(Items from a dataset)
--

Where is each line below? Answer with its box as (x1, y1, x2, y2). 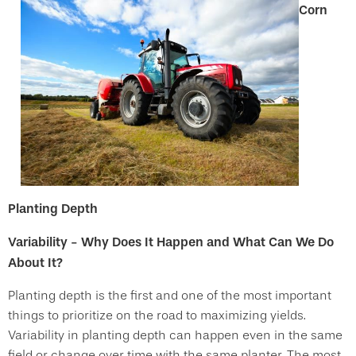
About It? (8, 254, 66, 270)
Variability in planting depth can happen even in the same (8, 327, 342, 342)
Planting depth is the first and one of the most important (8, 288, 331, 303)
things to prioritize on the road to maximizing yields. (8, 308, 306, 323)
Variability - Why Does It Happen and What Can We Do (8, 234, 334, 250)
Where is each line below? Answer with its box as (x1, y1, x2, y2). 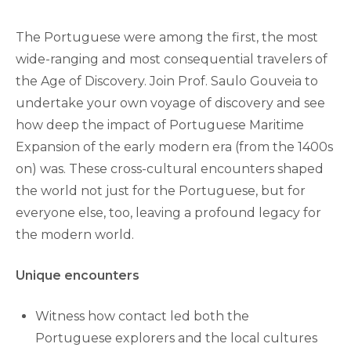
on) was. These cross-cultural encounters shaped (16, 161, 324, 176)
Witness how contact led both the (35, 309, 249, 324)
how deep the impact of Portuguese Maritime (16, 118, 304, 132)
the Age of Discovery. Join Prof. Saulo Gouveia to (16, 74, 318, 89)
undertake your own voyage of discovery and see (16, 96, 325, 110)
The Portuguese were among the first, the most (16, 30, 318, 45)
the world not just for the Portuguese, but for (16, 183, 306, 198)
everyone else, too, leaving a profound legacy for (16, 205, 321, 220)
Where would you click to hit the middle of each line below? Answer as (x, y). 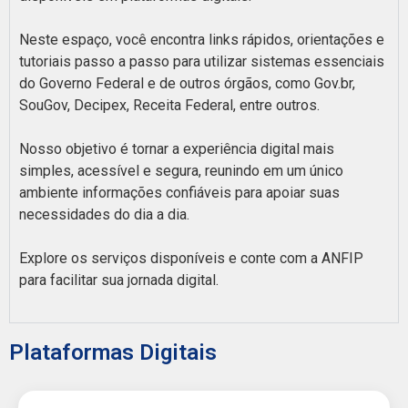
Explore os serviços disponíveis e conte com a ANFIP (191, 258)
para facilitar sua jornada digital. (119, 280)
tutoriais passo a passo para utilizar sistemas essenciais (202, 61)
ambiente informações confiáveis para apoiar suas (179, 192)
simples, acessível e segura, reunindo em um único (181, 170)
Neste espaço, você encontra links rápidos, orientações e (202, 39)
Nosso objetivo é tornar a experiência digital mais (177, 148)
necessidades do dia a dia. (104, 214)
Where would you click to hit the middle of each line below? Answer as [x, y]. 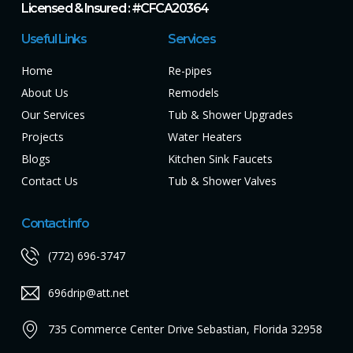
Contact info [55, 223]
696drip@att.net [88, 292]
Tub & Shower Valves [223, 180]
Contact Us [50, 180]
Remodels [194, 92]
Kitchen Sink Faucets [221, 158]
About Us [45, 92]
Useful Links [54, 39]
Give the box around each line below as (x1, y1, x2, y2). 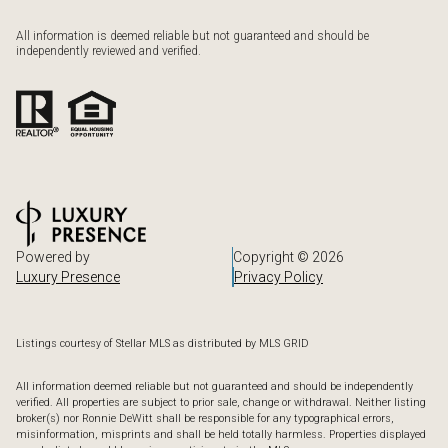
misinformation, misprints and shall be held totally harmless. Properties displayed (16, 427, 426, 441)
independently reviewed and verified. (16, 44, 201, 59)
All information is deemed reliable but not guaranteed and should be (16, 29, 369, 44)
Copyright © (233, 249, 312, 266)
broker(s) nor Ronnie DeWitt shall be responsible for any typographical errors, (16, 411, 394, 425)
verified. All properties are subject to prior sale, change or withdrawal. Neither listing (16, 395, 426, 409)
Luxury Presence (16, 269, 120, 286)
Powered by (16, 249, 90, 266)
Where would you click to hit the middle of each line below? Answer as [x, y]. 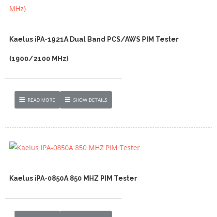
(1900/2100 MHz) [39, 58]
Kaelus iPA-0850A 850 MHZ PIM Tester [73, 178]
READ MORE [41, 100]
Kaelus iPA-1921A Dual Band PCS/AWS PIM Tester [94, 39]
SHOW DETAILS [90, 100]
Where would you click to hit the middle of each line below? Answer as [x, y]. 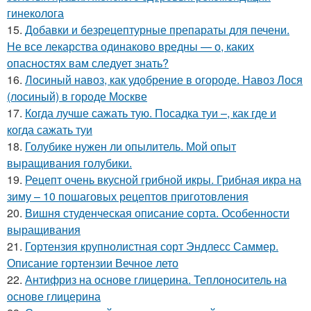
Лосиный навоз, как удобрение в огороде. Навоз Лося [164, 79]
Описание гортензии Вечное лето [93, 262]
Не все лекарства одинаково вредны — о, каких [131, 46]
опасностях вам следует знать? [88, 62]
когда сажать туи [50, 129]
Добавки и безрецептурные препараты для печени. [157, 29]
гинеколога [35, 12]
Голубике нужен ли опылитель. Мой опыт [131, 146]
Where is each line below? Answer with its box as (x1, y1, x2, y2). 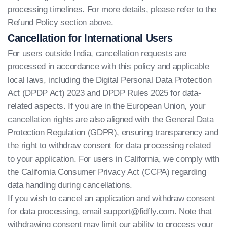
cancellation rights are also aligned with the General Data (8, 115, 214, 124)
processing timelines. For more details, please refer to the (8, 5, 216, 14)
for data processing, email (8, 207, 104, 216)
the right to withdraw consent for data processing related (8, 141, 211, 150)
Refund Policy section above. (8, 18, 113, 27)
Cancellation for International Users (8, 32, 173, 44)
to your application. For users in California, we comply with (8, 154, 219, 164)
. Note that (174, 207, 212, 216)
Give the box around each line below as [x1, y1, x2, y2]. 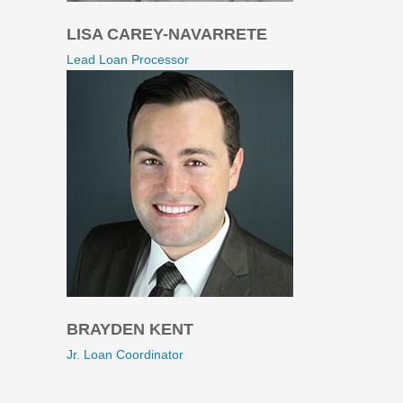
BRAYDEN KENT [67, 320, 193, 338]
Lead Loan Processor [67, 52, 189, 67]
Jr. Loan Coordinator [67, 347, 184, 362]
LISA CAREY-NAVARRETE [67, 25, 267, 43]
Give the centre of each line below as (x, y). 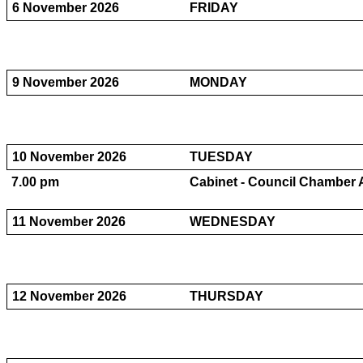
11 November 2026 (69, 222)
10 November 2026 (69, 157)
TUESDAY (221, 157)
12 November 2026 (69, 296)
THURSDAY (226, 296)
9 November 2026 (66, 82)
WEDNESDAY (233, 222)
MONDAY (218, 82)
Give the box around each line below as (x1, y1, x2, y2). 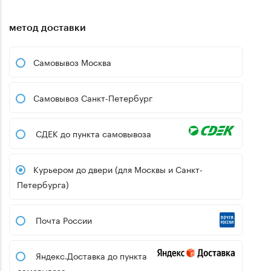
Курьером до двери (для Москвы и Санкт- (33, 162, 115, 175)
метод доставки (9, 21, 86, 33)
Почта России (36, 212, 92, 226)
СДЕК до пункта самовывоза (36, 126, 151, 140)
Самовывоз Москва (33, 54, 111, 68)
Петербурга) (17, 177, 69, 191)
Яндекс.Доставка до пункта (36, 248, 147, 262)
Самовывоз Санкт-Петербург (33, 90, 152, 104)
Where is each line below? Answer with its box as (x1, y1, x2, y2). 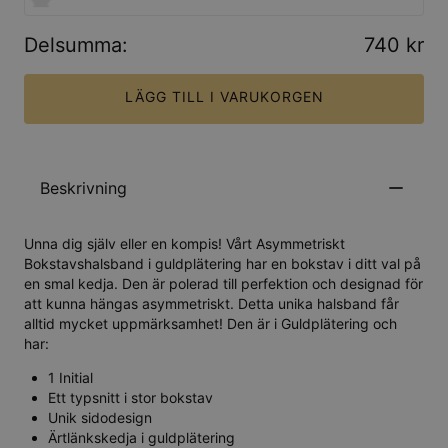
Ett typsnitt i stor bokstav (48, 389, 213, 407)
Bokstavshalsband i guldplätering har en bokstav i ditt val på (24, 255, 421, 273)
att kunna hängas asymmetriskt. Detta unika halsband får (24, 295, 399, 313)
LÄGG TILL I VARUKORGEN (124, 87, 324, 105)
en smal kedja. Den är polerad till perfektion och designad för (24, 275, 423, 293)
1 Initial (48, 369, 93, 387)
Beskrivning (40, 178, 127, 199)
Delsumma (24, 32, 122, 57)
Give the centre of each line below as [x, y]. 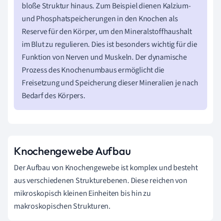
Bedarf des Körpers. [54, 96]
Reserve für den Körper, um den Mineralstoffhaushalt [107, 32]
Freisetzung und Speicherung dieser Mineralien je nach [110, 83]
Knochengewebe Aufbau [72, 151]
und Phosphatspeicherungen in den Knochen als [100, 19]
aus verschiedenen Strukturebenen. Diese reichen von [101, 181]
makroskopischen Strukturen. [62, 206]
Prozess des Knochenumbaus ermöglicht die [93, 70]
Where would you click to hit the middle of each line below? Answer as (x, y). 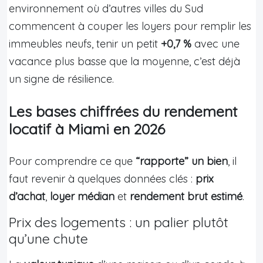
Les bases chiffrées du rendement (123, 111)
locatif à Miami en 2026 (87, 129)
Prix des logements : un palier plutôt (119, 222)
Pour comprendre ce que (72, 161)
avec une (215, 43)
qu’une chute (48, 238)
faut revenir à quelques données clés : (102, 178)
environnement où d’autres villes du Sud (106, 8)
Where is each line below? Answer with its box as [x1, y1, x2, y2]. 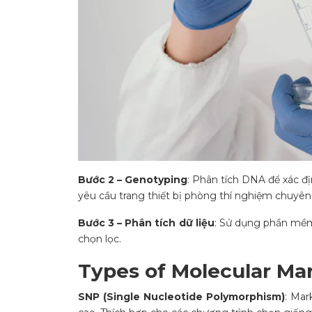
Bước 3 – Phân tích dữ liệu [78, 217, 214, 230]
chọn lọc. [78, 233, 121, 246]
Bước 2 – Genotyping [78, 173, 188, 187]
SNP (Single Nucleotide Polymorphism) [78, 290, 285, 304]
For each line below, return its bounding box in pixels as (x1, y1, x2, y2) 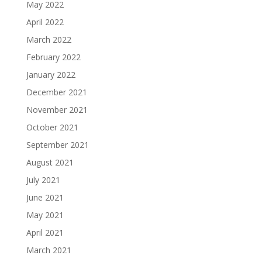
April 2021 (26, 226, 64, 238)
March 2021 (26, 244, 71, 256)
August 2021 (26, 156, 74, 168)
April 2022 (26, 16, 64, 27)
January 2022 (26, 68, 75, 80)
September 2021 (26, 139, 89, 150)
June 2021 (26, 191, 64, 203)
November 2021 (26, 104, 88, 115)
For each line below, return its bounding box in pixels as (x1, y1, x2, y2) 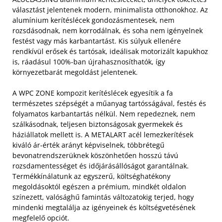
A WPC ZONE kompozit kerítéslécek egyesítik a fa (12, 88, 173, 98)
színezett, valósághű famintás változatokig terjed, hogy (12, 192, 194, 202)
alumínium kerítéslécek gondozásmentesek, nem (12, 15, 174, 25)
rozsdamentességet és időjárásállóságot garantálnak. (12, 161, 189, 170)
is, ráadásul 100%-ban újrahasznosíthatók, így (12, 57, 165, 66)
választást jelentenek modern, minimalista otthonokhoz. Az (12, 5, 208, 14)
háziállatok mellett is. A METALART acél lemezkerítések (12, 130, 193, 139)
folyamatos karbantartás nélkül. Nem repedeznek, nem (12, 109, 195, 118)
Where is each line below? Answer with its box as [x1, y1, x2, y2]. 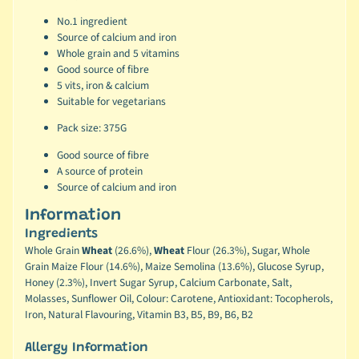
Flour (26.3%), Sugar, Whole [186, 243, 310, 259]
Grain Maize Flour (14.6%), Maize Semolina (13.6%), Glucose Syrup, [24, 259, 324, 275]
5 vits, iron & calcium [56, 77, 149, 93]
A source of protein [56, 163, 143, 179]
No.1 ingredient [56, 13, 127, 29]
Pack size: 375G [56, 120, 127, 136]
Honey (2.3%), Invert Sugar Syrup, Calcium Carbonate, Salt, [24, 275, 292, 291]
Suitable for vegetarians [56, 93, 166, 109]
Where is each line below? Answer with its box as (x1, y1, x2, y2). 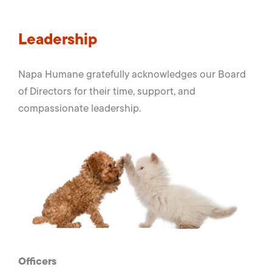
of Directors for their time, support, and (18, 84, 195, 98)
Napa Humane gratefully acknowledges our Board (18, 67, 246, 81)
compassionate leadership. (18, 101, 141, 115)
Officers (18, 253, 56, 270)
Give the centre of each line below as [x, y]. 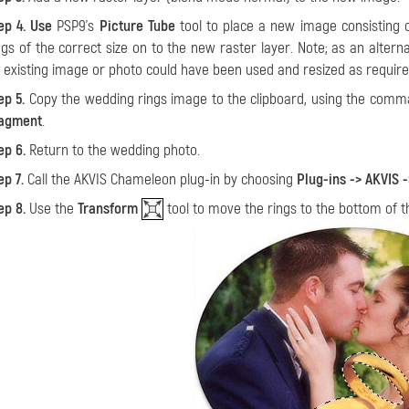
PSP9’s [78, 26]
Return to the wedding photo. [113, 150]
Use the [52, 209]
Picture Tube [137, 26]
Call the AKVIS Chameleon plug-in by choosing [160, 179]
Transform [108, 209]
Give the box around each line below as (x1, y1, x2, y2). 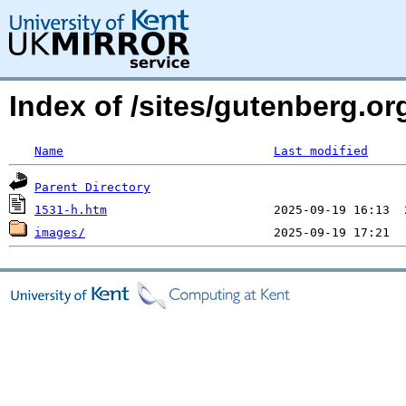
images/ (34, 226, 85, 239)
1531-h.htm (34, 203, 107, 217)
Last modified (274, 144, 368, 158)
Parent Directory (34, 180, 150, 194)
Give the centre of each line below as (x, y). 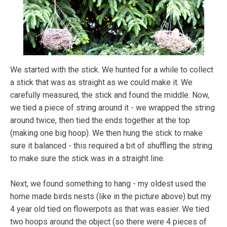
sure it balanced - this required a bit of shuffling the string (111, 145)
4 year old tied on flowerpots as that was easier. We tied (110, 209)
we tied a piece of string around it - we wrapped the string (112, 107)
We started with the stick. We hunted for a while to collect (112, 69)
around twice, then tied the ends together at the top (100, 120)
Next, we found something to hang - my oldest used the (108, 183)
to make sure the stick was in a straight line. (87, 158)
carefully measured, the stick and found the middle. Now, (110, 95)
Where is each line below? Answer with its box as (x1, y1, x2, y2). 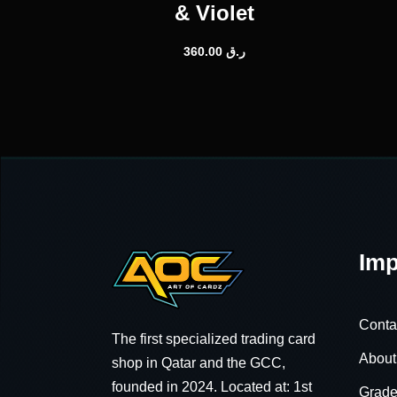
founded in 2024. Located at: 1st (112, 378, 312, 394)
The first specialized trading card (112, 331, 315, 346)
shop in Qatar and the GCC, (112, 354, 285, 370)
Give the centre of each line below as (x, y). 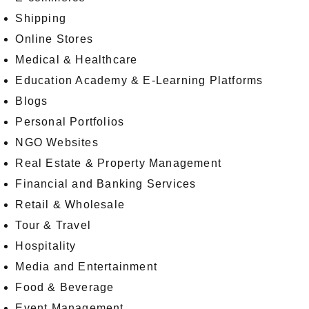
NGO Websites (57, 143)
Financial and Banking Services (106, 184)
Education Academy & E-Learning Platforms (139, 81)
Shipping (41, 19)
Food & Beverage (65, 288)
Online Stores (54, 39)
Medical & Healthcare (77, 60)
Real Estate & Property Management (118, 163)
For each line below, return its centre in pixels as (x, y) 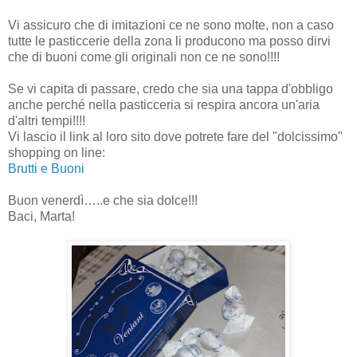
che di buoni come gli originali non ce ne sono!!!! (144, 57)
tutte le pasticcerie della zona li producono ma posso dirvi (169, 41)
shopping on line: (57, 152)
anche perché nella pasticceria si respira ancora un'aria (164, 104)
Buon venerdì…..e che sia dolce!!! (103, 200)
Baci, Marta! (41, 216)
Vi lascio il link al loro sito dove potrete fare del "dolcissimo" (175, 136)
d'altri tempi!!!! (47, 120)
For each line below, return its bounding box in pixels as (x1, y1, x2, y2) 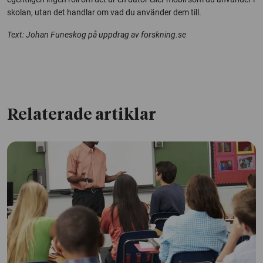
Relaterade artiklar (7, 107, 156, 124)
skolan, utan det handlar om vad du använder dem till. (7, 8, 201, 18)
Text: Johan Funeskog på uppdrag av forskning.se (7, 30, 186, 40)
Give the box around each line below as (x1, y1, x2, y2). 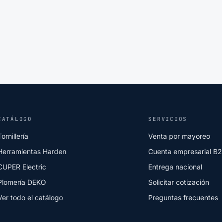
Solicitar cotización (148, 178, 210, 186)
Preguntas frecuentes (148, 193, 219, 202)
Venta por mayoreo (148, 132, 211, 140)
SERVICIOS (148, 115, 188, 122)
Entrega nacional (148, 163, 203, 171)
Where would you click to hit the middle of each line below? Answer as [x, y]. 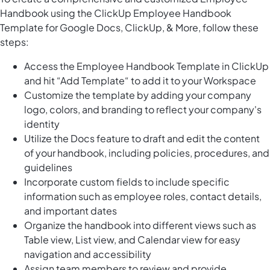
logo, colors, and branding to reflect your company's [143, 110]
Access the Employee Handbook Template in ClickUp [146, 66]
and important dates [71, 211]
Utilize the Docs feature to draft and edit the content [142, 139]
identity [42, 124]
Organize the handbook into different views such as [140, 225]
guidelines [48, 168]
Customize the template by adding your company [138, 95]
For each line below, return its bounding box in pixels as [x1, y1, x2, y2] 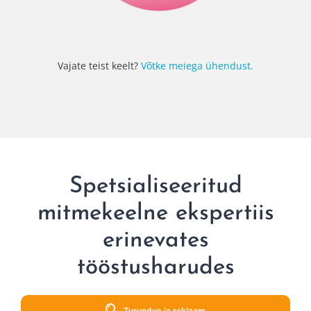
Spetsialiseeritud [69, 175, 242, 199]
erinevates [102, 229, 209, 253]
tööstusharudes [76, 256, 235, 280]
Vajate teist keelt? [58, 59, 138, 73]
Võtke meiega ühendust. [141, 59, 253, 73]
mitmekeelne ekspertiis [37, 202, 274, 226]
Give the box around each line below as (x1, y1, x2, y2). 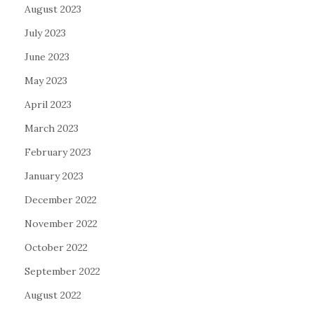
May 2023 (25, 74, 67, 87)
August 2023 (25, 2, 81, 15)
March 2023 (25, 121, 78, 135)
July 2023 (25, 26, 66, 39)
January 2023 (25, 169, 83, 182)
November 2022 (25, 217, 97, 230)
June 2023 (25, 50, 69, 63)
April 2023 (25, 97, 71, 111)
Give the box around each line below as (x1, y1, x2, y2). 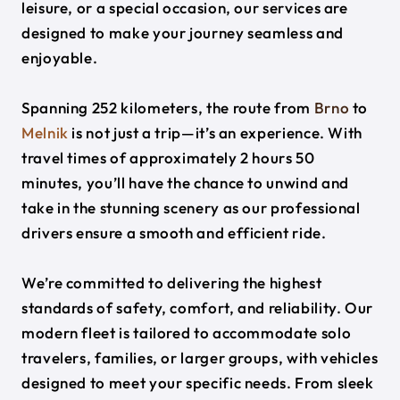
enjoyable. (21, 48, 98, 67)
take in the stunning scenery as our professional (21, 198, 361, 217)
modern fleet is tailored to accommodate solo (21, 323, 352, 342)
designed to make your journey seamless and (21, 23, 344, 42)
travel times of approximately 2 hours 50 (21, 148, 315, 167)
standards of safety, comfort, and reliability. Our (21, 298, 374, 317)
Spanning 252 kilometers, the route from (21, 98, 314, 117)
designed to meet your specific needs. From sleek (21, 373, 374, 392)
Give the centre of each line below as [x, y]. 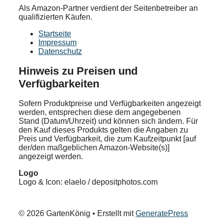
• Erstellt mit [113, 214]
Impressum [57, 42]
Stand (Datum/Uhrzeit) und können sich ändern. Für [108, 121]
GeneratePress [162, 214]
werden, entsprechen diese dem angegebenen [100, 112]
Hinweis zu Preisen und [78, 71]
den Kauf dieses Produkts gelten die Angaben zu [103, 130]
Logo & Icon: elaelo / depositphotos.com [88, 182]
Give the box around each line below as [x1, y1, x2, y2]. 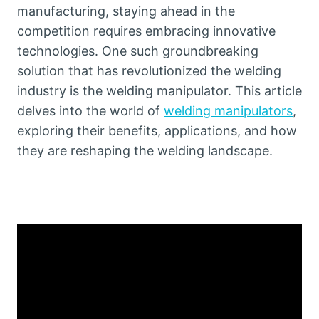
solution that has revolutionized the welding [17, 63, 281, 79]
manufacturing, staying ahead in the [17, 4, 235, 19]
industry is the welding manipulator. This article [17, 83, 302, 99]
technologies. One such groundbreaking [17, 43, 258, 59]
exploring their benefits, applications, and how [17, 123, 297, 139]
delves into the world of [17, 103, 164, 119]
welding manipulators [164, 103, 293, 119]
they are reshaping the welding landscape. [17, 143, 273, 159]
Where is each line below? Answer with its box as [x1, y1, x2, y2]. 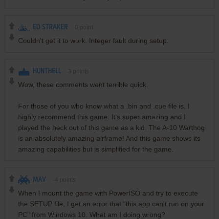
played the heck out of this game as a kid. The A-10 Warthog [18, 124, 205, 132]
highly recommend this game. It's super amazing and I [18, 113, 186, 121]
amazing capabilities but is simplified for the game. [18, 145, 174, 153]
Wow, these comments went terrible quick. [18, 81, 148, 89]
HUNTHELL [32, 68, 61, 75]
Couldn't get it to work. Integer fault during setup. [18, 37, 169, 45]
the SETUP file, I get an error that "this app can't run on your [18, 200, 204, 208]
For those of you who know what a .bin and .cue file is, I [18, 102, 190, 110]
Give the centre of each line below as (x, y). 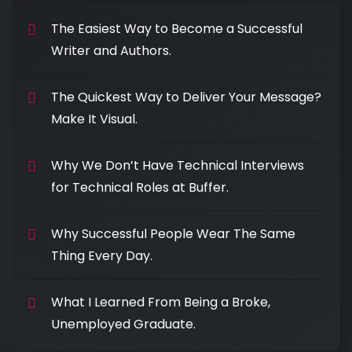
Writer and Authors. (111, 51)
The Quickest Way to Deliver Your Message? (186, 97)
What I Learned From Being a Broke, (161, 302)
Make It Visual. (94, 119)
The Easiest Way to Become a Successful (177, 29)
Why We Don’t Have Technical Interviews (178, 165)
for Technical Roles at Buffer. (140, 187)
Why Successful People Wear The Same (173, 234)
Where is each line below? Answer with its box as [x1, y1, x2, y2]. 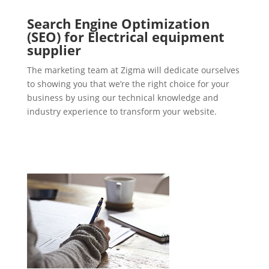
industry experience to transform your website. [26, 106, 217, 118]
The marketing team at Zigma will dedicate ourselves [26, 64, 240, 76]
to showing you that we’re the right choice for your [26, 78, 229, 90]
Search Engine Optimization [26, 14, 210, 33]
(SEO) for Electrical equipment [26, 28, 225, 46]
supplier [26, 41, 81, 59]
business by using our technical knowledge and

--

PROBLEM REQUIREMENTS
Lines above that include the string "Variability" need to be copied.

OUTPUT BELOW
Variability in planting depth can happen even in the same (8, 327, 342, 342)
Variability - Why Does It Happen and What Can We Do (8, 234, 334, 250)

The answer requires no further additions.